UConn's athletic deficit grows by $2M, totals $42M
STORRS, Conn. (AP) — The University of Connecticut reported the gap between revenue generated by its athletic division and the cost of running its sports programs increased by another $2 million last year to $42.3 million.
The school released its annual fiscal report to the NCAA on Wednesday. It indicated expenses at $80.9 million in 2019, about the same as 2018.
Athletic programs generated $38.6 million in revenue. The school made up the difference using a direct subsidy to athletics of $33.5 million and $8.8 million in student fees, according to the report.
The school's football program lost almost $13.3 million, generating just $3.3 million in revenue. Men's basketball lost $3.9 million. Women's basketball, a perennial power, had a deficit of almost $3.5 million.
UConn blamed the widening deficit on several factors, including declining conference and media licensing revenue, a decrease in ticket sales, along with rising costs.

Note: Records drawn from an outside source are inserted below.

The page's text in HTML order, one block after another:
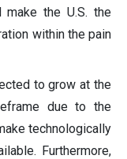
make the U.S. the
within the pain
to grow at the
due to the
technologically
Furthermore,
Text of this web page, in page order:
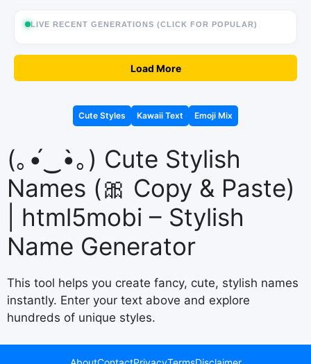
LIVE RECENT GENERATIONS (CLICK FOR POPULAR)
Load More
Cute Styles Kawaii Text Emoji Mix
(｡•́‿•̀｡) Cute Stylish
Names (🎀 Copy & Paste)
| html5mobi – Stylish
Name Generator
This tool helps you create fancy, cute, stylish names
instantly. Enter your text above and explore
hundreds of unique styles.
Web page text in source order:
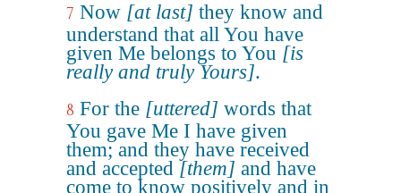
7 Now [at last] they know and
understand that all You have
given Me belongs to You [is
really and truly Yours].
8 For the [uttered] words that
You gave Me I have given
them; and they have received
and accepted [them] and have
come to know positively and in
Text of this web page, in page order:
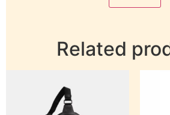
Related
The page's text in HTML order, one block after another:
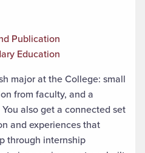
Publication
Education
major at the College: small
from faculty, and a
also get a connected set
and experiences that
through internship
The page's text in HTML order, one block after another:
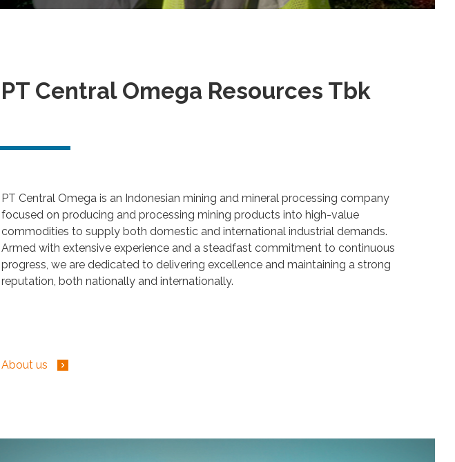
PT Central Omega Resources Tbk
PT Central Omega is an Indonesian mining and mineral processing company
focused on producing and processing mining products into high-value
commodities to supply both domestic and international industrial demands.
Armed with extensive experience and a steadfast commitment to continuous
progress, we are dedicated to delivering excellence and maintaining a strong
reputation, both nationally and internationally.
About us
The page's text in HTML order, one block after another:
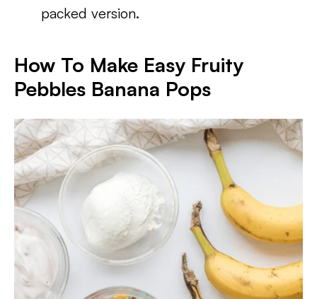
packed version.
How To Make Easy Fruity
Pebbles Banana Pops
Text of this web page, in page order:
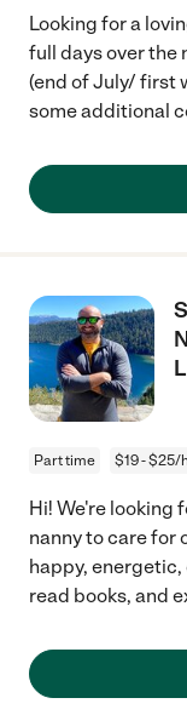
Looking for a
full days over the
(end of July/ first
some additional
Part time $19 - $25/
Hi! We're looking
nanny to care for
happy,
read books, and
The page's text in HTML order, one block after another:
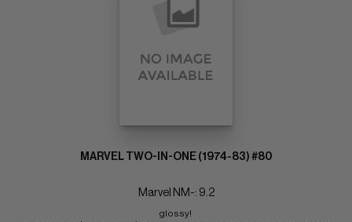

The school, which is in the process of moving most of its sports programs from the American Athletic Conference to the Big East, said it received about $4.2 million in conference revenue last year and just over $1 million in media rights revenue.
“The subsidized support increased largely due to a $1.4 million decrease in ticket sales and the renegotiated contract with Learfield IMG College (which owns the school's media and sponsorship rights), which remains a beneficial partnership for both parties,” the statement said.

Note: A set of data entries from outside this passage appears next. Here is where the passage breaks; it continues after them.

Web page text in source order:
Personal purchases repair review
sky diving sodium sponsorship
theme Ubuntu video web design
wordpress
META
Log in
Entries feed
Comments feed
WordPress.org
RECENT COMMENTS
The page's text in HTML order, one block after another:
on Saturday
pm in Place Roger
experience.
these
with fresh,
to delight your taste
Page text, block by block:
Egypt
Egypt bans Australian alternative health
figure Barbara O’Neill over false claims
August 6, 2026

The school said it cut payroll costs by about $1 million and saw an increase in athletics-related donations to the school from $10.4 million to $14.4 million in the last fiscal year.
The school projects the deficit will remain about the same in 2020, but projects revenue will increase and costs such as travel expenses will decline with the change in conferences.

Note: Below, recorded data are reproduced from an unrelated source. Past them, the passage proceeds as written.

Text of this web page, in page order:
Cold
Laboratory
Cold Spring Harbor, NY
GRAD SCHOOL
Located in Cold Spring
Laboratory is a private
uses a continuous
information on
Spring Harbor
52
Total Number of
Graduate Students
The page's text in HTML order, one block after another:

UConn President Thomas Katsouleas, said this week the move should put the athletic program in a more fiscally competitive situation moving forward.
“We're currently not at a point where we're level with respect to our peers," he said. ”We'd like to come back to the center of the distribution in that regard and we're optimistic we will do that through new revenue generation in particular as we get into the Big East and we begin to have TV revenue from that, that it will help shrink that amount of subsidy that we have."